● ASSIGNMENT
Examine each line in the records below for the word "recessed". Report how many lines contain it, and nothing else.

● DATASET CONTENT
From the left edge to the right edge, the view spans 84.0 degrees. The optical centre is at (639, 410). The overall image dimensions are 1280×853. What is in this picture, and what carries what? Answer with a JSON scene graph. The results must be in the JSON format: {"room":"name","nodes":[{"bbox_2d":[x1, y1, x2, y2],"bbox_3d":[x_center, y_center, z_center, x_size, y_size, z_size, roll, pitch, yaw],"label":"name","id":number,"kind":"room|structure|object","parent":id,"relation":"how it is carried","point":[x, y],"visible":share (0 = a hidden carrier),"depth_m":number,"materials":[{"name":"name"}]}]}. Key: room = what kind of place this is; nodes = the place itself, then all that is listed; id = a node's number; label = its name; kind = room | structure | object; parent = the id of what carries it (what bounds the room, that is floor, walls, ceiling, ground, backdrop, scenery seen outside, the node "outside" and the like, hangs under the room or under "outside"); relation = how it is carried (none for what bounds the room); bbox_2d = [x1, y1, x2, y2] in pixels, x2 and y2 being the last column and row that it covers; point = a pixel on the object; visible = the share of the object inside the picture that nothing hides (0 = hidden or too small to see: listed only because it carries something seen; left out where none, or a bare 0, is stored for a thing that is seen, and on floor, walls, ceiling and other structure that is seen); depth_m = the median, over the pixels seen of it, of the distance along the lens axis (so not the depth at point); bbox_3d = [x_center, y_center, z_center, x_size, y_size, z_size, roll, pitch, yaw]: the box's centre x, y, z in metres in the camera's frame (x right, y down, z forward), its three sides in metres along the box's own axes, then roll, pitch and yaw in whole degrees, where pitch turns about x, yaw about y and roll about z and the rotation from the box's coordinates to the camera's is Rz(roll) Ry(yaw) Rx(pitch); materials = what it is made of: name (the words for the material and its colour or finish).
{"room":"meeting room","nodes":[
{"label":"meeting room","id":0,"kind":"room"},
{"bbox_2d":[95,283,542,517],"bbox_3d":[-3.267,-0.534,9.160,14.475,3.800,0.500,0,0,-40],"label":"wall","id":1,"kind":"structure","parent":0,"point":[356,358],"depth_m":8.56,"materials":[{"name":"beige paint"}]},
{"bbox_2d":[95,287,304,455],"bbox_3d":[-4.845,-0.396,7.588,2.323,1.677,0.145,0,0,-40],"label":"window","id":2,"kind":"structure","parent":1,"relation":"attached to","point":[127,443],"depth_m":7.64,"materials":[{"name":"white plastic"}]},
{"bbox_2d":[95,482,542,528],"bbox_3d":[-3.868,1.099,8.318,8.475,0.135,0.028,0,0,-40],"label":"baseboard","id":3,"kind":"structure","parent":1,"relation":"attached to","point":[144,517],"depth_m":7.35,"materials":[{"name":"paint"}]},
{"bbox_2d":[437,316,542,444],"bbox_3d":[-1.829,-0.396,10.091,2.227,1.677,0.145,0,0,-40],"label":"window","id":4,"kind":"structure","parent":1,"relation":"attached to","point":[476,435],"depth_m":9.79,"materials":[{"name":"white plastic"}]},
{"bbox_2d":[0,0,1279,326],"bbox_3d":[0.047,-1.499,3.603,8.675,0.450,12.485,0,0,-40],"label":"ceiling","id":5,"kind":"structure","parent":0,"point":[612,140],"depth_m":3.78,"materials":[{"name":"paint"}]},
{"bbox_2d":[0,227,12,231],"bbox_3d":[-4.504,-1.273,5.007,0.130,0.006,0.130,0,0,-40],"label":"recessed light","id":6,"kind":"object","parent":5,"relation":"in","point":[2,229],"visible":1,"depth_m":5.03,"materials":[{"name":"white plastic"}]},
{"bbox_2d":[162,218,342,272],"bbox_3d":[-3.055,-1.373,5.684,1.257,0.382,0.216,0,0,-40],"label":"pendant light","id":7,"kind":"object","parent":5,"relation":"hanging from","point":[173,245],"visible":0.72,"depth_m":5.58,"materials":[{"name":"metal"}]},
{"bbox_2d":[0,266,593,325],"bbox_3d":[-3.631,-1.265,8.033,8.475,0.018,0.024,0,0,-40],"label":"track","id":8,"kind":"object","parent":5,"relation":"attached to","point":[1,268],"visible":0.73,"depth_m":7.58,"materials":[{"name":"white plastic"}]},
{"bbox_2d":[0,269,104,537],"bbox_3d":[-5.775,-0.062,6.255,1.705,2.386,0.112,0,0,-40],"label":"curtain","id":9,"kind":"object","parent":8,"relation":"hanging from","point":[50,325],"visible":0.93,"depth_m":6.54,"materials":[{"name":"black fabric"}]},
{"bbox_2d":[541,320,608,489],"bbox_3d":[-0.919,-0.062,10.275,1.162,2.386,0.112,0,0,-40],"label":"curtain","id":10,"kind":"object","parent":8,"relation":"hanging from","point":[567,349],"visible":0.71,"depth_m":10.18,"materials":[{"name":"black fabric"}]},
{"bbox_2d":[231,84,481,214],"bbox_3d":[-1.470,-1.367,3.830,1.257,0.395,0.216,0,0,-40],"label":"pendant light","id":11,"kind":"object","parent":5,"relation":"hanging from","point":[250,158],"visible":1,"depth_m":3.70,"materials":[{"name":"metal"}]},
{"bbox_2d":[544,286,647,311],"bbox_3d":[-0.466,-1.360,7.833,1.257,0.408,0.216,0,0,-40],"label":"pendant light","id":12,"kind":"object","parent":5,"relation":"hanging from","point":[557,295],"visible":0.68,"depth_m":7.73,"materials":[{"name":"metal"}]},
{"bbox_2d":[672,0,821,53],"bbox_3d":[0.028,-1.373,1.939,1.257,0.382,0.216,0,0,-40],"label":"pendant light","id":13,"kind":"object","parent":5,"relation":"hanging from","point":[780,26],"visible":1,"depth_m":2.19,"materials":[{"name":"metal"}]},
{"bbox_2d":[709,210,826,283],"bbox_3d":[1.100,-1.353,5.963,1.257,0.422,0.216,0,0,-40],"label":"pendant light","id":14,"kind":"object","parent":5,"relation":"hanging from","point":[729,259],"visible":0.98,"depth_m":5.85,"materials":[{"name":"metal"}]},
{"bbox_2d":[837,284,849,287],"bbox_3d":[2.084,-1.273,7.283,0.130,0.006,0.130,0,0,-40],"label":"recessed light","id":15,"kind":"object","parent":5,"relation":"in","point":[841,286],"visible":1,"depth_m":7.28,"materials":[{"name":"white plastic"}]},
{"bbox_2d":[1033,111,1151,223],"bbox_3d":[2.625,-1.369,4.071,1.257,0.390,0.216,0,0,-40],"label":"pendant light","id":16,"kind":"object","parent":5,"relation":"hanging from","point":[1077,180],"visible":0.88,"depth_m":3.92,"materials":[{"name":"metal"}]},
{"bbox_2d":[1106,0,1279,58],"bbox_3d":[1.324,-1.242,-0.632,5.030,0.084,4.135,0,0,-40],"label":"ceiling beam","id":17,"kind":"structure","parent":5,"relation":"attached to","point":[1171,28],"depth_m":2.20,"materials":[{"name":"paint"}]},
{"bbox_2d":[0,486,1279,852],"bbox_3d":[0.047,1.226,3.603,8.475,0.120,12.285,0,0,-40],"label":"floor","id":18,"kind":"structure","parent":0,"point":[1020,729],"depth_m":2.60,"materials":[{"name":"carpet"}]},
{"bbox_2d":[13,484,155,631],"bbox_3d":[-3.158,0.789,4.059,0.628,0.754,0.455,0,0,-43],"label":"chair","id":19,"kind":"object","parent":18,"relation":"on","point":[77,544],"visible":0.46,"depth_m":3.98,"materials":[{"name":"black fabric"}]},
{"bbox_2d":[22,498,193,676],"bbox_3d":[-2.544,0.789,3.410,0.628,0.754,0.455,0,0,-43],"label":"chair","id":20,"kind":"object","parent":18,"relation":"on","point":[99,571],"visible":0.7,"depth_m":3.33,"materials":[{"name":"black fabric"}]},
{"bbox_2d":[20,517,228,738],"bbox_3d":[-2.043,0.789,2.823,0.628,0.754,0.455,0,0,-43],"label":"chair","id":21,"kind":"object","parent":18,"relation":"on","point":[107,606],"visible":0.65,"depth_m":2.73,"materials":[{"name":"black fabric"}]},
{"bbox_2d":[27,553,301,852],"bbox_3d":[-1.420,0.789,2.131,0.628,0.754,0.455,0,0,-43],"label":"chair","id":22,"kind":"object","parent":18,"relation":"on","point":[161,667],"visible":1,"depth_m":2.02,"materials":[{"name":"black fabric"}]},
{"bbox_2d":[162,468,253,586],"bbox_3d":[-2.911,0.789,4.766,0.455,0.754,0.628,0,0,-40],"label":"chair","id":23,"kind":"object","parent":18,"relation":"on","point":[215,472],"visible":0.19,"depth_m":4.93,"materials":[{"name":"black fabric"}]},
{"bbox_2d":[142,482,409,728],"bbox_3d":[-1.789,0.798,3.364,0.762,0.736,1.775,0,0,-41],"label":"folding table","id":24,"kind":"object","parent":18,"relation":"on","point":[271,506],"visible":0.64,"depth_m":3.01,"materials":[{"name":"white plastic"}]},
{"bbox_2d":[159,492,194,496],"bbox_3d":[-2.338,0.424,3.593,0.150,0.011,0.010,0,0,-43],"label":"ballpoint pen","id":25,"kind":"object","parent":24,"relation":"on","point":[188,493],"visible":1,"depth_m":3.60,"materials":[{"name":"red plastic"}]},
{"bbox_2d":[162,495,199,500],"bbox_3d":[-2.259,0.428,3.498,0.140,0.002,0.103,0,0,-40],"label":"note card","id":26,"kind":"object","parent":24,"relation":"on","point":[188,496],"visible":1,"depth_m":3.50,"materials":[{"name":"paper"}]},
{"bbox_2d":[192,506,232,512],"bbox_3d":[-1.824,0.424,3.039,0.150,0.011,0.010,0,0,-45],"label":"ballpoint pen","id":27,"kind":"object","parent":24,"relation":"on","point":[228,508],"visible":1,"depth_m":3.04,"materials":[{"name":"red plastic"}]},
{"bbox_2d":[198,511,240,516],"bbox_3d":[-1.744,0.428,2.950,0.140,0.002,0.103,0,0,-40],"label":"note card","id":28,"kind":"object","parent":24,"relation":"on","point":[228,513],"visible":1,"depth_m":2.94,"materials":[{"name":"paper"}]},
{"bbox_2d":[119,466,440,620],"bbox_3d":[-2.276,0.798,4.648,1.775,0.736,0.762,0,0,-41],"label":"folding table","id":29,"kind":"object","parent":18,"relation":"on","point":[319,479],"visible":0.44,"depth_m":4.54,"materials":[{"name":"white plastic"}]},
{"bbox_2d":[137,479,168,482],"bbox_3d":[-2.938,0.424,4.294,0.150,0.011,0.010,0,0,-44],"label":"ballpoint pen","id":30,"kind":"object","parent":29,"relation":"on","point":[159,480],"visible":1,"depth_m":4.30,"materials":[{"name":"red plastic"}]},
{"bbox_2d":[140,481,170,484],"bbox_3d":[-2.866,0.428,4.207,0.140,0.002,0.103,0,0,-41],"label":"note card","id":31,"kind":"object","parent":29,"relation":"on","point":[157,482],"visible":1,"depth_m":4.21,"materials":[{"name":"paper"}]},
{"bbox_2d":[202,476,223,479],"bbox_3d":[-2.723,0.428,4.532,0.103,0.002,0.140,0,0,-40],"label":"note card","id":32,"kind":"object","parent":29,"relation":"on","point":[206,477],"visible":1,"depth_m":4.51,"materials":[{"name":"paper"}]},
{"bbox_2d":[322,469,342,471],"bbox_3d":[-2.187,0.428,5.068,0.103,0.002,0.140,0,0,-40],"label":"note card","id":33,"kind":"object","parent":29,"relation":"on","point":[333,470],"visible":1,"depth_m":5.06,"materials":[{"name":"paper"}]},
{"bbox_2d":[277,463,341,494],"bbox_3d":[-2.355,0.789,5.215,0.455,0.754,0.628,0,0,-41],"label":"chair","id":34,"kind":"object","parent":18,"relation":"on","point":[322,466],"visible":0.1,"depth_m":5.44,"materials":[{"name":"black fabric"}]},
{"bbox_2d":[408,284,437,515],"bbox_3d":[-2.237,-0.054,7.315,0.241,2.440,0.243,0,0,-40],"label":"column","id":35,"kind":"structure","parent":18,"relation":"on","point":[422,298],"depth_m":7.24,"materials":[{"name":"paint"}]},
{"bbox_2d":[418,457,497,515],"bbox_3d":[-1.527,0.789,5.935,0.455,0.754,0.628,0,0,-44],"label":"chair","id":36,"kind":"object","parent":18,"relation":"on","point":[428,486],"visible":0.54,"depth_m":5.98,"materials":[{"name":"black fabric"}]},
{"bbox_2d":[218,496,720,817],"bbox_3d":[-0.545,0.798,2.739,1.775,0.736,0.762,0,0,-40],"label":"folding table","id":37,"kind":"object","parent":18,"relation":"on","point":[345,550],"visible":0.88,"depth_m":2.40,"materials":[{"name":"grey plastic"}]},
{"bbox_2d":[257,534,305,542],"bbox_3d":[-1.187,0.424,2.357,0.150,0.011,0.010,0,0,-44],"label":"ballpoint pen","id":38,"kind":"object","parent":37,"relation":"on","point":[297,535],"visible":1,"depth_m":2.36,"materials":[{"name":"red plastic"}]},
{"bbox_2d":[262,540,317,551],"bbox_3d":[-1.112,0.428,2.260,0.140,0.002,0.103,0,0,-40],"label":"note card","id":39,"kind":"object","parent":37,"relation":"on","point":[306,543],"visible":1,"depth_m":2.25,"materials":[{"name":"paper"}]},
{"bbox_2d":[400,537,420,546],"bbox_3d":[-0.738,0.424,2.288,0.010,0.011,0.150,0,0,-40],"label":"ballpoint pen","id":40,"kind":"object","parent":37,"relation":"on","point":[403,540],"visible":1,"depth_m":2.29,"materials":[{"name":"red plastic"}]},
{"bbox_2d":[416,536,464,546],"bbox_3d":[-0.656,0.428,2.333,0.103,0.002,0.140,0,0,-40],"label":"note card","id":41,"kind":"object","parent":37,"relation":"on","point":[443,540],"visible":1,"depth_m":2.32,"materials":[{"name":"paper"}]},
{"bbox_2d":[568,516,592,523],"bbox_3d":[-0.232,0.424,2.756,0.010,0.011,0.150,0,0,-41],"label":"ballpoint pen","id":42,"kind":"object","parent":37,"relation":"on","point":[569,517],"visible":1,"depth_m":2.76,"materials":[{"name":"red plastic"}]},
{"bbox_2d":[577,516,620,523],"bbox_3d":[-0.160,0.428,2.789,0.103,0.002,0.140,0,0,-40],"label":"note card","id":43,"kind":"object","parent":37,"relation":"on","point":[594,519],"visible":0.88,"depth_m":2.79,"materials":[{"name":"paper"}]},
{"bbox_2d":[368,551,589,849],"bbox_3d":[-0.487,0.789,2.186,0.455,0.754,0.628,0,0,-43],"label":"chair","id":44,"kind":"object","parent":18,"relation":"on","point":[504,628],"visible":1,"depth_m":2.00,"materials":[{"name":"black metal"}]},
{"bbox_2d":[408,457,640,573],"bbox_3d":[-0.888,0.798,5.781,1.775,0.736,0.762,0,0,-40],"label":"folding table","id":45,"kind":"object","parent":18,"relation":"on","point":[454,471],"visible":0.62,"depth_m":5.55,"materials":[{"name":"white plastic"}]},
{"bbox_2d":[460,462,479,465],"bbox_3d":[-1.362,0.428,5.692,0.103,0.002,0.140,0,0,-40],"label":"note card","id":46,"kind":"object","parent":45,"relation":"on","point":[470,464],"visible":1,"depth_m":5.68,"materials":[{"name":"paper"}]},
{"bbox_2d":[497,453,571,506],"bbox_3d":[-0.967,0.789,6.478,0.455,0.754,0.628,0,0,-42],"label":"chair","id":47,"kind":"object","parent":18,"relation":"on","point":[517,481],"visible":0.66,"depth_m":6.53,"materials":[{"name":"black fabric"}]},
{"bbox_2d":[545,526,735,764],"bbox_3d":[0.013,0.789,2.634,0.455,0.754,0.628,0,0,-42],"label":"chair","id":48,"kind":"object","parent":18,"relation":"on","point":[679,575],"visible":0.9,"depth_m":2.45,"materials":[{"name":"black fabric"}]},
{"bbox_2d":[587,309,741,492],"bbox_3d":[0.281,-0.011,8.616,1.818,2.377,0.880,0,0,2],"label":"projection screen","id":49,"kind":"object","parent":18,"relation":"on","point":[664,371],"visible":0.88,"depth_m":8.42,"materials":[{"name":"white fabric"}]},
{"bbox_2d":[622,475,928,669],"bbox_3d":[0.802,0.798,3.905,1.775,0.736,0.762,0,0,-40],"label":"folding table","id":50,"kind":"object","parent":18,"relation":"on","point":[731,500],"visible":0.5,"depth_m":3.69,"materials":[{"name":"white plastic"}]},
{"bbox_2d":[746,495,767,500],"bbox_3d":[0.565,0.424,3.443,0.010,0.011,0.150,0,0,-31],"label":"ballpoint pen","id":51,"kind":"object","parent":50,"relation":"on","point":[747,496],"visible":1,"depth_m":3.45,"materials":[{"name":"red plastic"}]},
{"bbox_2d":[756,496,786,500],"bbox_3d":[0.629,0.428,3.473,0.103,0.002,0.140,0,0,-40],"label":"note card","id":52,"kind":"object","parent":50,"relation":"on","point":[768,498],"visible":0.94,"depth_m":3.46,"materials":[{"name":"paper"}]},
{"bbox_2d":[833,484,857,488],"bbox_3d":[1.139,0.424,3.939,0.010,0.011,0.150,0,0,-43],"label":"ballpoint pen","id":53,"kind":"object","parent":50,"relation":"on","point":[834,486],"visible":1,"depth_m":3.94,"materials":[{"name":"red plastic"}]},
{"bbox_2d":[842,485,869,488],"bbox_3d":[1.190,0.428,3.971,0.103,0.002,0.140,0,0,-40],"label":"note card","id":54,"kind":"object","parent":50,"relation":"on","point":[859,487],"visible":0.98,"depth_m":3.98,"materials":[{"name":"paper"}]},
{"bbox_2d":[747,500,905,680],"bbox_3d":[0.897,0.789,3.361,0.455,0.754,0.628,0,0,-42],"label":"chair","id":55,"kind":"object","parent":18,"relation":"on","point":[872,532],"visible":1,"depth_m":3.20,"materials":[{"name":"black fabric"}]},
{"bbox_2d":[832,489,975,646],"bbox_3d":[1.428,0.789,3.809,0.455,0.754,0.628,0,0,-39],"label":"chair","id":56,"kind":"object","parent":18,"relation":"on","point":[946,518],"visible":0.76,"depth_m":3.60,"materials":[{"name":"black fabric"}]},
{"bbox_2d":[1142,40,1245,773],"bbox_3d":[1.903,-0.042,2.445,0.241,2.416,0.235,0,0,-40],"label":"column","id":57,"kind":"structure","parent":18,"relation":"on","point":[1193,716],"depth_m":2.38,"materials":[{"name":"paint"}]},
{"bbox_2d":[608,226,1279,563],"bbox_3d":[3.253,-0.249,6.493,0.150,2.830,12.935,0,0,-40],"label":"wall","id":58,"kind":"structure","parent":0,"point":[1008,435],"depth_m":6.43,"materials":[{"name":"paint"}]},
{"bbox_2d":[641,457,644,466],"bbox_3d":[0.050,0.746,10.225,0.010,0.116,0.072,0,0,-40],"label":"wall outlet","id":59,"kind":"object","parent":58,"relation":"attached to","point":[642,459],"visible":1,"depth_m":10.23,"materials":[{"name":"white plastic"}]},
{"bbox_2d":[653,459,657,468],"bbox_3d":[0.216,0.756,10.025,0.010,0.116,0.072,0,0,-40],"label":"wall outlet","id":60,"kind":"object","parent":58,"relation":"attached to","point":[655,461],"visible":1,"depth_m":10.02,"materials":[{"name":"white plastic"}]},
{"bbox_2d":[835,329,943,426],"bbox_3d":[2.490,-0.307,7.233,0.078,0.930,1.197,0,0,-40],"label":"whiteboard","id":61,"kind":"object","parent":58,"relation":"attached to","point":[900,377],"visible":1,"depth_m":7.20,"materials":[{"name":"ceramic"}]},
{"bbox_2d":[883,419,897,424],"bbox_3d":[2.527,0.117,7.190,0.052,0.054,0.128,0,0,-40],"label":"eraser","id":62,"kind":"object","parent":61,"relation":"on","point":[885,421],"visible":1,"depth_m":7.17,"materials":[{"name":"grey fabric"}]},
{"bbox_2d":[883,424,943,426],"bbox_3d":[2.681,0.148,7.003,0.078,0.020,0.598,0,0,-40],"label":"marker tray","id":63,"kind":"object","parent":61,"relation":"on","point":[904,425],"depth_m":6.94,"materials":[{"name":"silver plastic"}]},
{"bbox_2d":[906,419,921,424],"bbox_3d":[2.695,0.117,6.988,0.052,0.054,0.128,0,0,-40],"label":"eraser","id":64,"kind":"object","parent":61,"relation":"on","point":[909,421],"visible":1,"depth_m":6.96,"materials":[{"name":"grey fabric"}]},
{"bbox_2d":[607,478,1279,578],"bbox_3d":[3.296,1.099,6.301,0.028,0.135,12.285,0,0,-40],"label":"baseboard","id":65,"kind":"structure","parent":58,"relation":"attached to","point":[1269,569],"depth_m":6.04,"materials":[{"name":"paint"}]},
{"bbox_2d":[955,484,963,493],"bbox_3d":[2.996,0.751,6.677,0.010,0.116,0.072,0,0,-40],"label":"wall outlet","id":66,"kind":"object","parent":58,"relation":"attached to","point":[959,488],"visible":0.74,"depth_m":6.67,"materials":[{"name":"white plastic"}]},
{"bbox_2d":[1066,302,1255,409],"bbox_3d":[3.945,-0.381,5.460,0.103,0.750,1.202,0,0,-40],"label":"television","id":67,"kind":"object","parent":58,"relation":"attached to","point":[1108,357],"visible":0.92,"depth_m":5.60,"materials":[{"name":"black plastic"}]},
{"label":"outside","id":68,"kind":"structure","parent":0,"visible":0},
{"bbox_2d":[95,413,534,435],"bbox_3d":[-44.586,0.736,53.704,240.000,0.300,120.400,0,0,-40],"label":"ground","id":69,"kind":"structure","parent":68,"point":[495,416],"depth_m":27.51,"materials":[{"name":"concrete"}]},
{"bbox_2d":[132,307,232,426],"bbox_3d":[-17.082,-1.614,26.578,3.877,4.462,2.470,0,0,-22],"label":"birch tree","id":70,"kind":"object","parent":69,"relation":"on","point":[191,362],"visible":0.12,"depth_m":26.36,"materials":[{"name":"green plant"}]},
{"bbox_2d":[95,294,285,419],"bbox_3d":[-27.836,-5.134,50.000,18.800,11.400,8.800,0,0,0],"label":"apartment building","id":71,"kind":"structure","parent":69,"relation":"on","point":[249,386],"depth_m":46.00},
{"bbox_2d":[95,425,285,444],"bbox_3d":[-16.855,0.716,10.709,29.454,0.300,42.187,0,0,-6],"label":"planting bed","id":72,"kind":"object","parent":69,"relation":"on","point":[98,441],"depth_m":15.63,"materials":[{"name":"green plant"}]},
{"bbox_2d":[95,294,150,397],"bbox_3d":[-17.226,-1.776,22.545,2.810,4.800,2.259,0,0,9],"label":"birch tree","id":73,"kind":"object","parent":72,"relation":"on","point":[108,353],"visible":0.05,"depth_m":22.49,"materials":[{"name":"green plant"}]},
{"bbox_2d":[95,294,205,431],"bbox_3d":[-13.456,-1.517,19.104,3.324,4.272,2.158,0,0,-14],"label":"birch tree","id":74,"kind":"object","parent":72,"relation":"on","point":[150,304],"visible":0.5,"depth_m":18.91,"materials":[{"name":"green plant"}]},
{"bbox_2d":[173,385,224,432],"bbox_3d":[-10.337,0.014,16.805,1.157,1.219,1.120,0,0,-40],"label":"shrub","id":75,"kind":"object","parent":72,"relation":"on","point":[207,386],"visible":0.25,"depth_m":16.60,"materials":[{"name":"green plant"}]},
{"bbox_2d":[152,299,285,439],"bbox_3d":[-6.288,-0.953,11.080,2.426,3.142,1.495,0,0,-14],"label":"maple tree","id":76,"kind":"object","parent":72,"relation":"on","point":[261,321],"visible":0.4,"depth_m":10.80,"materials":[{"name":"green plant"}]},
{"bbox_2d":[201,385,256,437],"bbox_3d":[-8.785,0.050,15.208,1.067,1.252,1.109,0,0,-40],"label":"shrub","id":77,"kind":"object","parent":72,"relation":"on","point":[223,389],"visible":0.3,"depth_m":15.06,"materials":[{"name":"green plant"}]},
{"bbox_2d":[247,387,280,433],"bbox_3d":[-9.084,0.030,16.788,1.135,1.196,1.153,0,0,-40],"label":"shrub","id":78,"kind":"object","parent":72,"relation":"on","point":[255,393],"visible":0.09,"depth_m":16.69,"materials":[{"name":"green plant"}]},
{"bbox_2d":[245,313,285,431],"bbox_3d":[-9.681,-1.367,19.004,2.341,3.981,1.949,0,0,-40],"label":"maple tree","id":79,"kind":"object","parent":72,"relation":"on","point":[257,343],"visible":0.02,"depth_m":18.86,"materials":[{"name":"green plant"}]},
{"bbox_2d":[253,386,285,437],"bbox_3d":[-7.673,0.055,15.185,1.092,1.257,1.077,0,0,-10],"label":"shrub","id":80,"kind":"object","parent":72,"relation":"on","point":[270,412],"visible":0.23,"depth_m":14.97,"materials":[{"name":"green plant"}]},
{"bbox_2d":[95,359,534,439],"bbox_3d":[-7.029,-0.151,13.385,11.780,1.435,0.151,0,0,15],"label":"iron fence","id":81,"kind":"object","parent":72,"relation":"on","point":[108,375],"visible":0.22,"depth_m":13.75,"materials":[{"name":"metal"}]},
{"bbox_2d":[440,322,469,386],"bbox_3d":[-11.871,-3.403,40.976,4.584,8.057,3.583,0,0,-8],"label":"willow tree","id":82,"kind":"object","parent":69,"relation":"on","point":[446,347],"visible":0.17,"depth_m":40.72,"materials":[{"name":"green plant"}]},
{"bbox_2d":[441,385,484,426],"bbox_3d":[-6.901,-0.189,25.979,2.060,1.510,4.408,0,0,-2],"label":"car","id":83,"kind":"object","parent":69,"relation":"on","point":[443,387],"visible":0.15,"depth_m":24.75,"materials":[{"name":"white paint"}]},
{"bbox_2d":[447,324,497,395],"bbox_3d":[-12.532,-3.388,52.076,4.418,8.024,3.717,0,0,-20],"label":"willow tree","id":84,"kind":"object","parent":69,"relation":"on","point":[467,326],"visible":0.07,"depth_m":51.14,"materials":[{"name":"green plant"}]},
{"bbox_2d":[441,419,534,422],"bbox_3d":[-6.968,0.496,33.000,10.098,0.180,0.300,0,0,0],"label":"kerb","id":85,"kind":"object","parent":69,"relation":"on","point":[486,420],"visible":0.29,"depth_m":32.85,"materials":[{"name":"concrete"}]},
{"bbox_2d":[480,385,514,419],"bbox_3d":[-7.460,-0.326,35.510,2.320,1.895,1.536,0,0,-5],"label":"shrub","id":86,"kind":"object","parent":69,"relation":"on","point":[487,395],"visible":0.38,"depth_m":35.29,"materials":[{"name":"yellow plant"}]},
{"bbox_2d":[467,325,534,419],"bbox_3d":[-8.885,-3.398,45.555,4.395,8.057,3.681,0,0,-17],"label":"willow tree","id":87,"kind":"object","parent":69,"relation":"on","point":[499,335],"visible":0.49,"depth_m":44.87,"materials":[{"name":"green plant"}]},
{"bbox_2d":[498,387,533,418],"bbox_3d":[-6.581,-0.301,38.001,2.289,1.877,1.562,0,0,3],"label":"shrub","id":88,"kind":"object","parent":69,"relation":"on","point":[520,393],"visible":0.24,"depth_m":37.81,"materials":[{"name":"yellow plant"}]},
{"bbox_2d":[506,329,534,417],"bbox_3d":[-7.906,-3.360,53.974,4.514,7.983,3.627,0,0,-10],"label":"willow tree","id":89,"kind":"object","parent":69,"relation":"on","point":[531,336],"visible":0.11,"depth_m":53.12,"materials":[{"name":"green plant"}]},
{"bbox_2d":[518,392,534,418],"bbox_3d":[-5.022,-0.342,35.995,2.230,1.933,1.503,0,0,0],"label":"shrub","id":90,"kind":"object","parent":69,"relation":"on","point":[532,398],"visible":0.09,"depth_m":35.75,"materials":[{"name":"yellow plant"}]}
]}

● RESPONSE TO THIS EXERCISE
2